Выполнение ортотопической пластики мочевого пузыря по Studer оказалось возможным у 5 (27,8%) из 18 пациентов после тотальной ЭМТ. Именно этим 5 пациентам удалось восстановить и естественный пассаж по толстой кишке. Бесспорно, именно в этой группе больных был достигнут наибольший уровень социальной адаптации. Все 5 больных удерживают мочу, у всех больных самостоятельное мочеиспускание. У 2 больных имеются эпизоды ночного недержания мочи, у 1 пациента — избыточная емкость резервуара (до 1000 мл), что потребовало формирования временной пункционной неоцистостомы.
У значительной части пациентов после тотальной ЭМТ (у 10 из 18 больных) деривация мочи обеспечена путем выполнения гетеротопической пластики мочевого пузыря. Каких-либо нарушений функции мочевых резервуаров по Bricker (сформированы у 7 больных) и мочевых резервуаров из изолированного сегмента сигмовидной кишки (3 пациента) отмечено не было. Периодические обострения хронического пиелонефрита отмечают 3 пациента после пластики тонкой кишкой и 1 больной после пластики сегментом сигмовидной кишки.

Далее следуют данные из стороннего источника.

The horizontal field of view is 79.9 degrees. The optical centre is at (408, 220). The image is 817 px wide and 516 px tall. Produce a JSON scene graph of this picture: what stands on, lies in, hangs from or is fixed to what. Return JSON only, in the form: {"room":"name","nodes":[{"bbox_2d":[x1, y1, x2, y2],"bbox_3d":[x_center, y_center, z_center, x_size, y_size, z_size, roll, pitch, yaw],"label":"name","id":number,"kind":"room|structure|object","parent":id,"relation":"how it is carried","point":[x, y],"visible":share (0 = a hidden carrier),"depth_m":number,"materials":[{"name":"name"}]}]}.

Эти проблемы успешно купируются консервативно, и в указанные сроки наблюдения не привели к снижению выделительной функции почек.

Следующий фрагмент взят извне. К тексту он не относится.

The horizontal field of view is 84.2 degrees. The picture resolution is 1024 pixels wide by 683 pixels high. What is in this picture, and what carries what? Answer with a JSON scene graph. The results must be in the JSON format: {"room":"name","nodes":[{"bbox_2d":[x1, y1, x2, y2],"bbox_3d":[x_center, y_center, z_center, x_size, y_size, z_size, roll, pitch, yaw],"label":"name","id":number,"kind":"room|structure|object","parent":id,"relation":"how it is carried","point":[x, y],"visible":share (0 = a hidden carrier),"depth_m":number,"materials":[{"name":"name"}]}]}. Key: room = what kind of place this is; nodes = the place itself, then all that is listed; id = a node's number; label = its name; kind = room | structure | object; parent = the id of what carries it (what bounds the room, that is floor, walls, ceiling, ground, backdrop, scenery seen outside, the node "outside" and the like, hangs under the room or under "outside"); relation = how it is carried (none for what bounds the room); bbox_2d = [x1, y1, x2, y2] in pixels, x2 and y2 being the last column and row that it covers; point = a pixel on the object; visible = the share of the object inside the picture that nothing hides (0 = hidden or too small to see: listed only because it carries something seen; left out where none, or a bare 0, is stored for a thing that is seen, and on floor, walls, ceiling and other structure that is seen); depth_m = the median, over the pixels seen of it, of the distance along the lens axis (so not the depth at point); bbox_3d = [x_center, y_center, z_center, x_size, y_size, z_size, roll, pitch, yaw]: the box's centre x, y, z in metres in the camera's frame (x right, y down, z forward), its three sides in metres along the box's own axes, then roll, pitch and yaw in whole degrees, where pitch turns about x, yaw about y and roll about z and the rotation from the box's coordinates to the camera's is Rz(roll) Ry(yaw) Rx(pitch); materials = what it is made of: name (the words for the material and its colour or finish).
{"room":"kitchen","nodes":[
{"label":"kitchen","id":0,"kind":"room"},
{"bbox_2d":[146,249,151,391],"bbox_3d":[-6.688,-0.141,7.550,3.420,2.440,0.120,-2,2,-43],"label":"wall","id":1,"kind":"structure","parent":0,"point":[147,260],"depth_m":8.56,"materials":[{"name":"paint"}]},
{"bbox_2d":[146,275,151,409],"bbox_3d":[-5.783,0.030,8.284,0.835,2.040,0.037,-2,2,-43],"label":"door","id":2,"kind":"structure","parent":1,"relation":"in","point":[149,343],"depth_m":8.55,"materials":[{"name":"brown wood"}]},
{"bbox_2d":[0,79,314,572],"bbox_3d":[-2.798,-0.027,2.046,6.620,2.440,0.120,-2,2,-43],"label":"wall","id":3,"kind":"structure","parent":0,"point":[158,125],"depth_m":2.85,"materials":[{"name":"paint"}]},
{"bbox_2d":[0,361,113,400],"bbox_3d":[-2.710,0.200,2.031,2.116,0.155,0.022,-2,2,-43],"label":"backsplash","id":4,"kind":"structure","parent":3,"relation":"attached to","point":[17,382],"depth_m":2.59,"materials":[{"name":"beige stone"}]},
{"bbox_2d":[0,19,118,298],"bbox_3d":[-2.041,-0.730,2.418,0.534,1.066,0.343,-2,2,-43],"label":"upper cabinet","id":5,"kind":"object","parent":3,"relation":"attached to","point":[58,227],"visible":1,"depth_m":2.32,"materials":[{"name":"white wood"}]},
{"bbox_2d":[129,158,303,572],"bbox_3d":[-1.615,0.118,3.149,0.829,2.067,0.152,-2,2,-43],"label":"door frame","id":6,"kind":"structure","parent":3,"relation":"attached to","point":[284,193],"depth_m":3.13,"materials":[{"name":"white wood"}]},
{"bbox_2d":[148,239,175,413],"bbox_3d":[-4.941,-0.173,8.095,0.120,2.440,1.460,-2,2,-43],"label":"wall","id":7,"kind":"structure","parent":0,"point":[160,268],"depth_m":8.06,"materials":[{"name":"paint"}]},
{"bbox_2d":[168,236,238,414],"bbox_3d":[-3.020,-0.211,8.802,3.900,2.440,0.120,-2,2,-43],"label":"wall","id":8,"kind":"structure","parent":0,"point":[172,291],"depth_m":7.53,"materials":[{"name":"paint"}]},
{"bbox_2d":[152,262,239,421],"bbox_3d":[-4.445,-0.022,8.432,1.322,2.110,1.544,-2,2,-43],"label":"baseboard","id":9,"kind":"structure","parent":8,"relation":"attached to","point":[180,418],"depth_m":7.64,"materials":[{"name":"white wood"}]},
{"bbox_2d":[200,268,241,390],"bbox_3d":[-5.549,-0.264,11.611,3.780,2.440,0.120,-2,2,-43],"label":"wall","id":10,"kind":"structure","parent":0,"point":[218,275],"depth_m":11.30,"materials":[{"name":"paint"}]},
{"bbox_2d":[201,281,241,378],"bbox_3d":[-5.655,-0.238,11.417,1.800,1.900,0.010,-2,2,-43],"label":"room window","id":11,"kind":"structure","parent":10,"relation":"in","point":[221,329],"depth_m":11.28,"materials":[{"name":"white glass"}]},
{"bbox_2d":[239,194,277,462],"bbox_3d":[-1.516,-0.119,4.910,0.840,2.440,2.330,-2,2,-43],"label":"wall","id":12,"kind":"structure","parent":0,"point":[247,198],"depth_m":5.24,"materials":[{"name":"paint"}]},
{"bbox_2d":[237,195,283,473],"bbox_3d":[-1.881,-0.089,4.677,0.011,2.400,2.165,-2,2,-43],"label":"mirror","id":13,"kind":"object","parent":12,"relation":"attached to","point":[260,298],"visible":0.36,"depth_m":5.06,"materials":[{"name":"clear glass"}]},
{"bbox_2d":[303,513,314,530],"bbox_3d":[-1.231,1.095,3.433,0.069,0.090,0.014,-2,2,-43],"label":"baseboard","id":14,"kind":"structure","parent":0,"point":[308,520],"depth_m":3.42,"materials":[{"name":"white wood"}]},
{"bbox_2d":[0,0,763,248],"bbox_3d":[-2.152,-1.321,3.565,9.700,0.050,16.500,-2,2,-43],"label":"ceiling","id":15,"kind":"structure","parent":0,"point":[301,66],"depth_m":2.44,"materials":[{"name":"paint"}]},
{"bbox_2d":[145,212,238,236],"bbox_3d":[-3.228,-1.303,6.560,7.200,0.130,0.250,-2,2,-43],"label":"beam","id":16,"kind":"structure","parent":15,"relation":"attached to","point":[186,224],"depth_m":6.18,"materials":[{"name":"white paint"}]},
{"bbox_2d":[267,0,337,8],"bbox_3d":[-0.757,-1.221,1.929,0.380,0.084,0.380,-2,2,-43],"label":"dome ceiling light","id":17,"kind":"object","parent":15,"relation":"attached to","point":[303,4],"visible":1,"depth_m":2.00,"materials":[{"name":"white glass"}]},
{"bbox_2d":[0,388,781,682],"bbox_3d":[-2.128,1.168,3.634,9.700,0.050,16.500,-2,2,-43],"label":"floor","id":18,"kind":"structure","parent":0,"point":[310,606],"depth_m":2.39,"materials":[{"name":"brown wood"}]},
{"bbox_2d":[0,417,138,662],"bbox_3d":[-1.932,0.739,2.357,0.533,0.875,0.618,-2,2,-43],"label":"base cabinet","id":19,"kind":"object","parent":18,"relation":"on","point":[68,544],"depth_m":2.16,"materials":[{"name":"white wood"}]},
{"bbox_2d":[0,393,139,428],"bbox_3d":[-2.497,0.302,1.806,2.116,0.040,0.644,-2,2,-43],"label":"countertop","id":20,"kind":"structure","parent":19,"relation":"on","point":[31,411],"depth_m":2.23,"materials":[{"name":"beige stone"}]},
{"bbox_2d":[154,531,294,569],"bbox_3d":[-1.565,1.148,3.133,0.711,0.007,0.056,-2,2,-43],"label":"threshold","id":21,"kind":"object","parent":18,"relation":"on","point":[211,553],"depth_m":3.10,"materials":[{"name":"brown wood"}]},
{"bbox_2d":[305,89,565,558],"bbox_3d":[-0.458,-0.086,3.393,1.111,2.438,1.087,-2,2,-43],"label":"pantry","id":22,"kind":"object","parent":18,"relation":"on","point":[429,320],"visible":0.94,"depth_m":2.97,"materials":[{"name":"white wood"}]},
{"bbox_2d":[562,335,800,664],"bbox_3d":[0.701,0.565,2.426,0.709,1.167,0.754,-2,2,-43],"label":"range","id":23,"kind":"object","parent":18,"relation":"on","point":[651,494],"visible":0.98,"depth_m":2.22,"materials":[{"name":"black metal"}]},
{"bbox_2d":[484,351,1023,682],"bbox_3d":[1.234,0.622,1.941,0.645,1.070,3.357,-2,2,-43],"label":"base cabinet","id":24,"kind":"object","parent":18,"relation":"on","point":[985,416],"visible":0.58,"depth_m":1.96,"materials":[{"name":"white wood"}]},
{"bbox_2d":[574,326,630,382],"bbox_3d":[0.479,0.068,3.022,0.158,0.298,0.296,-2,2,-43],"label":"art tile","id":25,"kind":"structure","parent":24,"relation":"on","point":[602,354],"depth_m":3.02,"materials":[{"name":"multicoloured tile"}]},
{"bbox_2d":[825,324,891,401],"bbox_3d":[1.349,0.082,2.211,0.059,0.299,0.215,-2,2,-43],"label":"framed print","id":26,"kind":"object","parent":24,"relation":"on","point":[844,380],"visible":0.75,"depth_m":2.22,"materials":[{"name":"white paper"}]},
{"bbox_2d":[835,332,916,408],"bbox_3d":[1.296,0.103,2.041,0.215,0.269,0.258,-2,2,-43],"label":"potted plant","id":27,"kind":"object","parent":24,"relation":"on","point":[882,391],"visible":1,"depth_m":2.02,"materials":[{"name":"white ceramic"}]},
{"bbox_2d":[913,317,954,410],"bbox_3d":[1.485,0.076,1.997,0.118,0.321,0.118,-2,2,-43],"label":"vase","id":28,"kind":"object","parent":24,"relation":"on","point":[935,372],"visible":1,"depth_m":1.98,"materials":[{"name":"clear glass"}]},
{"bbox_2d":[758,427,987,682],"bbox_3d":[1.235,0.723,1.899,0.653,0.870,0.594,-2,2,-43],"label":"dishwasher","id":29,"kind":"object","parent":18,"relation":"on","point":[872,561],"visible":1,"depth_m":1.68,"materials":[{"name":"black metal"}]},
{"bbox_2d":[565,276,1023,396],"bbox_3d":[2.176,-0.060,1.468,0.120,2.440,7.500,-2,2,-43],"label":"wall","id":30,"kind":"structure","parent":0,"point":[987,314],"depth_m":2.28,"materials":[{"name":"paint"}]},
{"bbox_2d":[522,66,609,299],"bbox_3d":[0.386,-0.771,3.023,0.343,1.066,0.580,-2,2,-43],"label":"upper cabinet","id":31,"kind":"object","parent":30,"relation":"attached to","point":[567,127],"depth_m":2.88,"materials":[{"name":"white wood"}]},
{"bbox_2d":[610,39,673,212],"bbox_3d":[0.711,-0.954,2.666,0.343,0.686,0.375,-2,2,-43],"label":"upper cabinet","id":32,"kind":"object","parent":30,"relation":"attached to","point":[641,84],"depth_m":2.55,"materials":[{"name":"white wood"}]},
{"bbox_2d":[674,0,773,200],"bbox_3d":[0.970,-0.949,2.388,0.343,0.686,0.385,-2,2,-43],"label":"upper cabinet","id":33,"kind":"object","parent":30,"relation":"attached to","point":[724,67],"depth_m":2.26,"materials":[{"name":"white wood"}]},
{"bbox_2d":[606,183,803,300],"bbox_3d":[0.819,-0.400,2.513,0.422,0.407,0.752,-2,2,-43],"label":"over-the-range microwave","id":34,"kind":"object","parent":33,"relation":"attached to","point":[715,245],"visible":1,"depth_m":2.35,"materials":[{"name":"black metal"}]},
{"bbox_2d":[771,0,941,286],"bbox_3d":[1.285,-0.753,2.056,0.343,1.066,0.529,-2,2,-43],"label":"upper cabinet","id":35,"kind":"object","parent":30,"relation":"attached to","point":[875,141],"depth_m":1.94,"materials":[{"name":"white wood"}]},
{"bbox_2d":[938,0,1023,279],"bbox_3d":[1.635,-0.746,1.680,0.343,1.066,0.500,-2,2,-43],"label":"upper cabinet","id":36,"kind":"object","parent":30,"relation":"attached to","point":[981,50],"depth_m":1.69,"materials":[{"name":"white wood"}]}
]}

У 3 (16,7%) из 18 пациентов после тотальной экзентерации деривация мочи была обеспечена путем двуствольной уретерокутанеостомии. Причинами отказа от формирования мочевого резервуара были осложнения опухолевого процесса, сопряженные с наличием инфекционного очага в брюшной полости и полости малого таза (2 пациента), а также интраоперационная нестабильность гемодинамики пациента (1 больной).

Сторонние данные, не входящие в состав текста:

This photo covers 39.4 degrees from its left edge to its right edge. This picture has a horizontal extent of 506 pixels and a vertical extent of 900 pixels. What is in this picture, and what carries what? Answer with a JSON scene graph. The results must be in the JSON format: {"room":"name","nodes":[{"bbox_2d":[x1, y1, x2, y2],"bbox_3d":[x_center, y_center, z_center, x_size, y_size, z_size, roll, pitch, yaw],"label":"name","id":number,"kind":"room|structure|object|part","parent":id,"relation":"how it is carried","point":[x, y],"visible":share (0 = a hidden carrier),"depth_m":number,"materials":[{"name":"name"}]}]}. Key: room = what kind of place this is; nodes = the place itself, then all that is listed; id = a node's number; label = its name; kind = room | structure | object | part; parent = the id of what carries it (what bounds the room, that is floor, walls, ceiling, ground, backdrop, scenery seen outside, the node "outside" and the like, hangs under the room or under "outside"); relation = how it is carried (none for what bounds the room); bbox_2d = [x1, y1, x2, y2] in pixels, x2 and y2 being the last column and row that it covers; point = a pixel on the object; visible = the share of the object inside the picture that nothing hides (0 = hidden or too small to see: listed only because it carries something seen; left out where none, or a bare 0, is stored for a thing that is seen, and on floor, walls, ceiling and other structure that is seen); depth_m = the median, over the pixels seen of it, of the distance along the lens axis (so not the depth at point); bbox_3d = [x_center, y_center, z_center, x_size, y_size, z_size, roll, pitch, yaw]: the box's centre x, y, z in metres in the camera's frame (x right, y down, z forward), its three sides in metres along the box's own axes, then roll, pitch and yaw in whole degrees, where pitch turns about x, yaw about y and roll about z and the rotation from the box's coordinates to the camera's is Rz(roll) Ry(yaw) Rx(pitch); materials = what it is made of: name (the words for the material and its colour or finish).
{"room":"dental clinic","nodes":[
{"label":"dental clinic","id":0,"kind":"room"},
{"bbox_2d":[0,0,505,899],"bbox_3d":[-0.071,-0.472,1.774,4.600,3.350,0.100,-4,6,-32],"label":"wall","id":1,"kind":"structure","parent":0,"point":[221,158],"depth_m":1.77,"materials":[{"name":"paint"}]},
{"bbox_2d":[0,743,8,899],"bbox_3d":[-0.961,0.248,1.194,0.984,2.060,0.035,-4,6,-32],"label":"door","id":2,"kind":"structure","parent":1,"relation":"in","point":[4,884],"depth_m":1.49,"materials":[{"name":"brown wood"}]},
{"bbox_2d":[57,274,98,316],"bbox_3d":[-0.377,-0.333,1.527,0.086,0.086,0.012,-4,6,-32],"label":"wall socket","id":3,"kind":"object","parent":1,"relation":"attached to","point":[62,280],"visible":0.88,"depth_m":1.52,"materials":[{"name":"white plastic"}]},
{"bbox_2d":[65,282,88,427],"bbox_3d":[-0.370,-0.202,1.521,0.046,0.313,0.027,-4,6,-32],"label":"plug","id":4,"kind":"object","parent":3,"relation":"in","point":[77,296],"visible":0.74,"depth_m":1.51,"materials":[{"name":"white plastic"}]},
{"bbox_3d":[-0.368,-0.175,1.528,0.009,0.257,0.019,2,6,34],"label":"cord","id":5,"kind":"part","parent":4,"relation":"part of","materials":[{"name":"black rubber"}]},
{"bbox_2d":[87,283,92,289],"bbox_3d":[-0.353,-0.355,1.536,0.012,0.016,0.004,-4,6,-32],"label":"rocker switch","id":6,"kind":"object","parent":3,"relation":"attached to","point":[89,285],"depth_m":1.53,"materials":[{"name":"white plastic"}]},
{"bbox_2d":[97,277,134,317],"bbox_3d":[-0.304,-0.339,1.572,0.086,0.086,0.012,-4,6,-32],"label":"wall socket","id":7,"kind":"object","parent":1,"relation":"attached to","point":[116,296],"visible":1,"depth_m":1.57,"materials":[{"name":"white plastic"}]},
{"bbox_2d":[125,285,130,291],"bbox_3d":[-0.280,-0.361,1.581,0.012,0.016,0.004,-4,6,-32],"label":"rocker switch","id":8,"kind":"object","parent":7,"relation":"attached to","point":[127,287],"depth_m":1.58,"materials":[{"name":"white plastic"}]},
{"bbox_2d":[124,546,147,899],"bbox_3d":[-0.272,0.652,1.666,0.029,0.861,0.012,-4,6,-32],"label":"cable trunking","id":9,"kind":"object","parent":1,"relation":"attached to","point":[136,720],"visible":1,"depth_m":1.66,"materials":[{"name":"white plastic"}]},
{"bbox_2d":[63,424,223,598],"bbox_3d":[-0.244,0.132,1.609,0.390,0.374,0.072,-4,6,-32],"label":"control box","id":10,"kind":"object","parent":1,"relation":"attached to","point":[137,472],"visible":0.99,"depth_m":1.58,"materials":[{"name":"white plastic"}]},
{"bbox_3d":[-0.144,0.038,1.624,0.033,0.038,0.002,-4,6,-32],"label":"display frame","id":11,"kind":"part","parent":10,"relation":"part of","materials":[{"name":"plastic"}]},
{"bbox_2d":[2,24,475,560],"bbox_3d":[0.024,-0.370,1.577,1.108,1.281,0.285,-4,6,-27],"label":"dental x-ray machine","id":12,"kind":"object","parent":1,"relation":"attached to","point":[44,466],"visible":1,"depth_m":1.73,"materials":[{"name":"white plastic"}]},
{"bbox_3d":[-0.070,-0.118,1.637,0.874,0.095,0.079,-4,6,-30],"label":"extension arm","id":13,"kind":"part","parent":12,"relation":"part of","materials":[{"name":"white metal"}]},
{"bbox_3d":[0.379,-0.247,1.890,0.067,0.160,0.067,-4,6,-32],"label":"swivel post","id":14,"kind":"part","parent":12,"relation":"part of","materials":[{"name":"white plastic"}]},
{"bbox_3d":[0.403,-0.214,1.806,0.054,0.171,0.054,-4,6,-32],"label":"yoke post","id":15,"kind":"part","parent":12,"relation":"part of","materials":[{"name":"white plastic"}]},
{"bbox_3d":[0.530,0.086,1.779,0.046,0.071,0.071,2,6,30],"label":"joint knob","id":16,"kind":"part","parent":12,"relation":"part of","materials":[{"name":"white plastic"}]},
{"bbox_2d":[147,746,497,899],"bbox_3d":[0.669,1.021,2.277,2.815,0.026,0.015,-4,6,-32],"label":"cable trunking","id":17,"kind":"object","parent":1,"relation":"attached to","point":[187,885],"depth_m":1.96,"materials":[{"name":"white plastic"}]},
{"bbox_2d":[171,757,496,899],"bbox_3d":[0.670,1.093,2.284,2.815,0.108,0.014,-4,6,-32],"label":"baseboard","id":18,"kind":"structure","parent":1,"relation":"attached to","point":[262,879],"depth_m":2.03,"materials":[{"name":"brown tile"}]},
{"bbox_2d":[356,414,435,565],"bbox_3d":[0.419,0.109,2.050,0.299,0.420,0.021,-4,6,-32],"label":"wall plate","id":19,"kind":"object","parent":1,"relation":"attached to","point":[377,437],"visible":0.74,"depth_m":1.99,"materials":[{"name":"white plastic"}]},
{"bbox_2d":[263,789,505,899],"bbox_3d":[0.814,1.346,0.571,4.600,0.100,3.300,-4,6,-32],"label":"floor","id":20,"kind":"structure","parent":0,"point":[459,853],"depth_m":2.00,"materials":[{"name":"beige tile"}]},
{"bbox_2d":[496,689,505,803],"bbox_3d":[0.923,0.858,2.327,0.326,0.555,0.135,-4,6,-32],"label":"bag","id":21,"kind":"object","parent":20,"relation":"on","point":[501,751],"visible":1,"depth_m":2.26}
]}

В этой группе больных основной проблемой, возникшей в позднем послеоперационном периоде, явились частые атаки восходящей мочевой инфекции (пиелонефрит). Данная патология выявлена у всех 3 больных. У 1 пациента через 18 мес после операции отмечены биохимические признаки хронической почечной недостаточности. Необходимо отметить, что прогноз жизни этой группы пациентов определялся в большей степени исходной распространенностью опухолевого процесса. Это подтверждается тем фактом, что 2 из 3 больных погибли от прогрессирования процесса в сроки до 2 лет после операции. Получение статистически достоверных результатов при сравнении столь малых групп также не представляется возможным.
Заключение
ЭМТ является высокоэффективным хирургическим вмешательством, позволяющим обеспечить R0-характер резекции в 73,1% при первичном и в 61,5% при рецидивном РПК. Основным прогностическим фактором, влияющим на общую выживаемость больных, является выполнение радикального оперативного вмешательства. После выполнения R0-экзентерации общая 1-годичная, 3-летняя и 5-летняя выживаемость составили 96,9, 62,3 и 40,1%, а после R1-резекции — 82,4, 22,8 и 0% соответственно (p=0,018). Учитывая значительное ухудшение онкологических результатов лечения больных после R1-ЭМТ по поводу первичного и рецидивного РПК, а также медико-социальные последствия этих вмешательств, необходимо применение всего спектра современных визуализационных методов на этапе планирования объема операции. Реконструктивный этап после выполнения ЭМТ должен быть направлен на максимально полноценное восстановление пассажа по толстой кишке и мочевым путям. Оптимальным объемом реконструкции при выполнении супралеваторной экзентерации у мужчин следует считать формирование низкого колоректального или колоанального анастомоза и ортотопическую пластику мочевого пузыря. У женщин после данного типа операции более оправдана пластика мочевого пузыря по Bricker. Принимая во внимание необходимость участия в операциях урологов, гинекологов и других специалистов, величину среднего объема кровопотери, продолжительность операции, а также значительную частоту развития послеоперационных осложнений, экзентерация малого ЭМТ должна оставаться прерогативой крупных многопрофильных центров.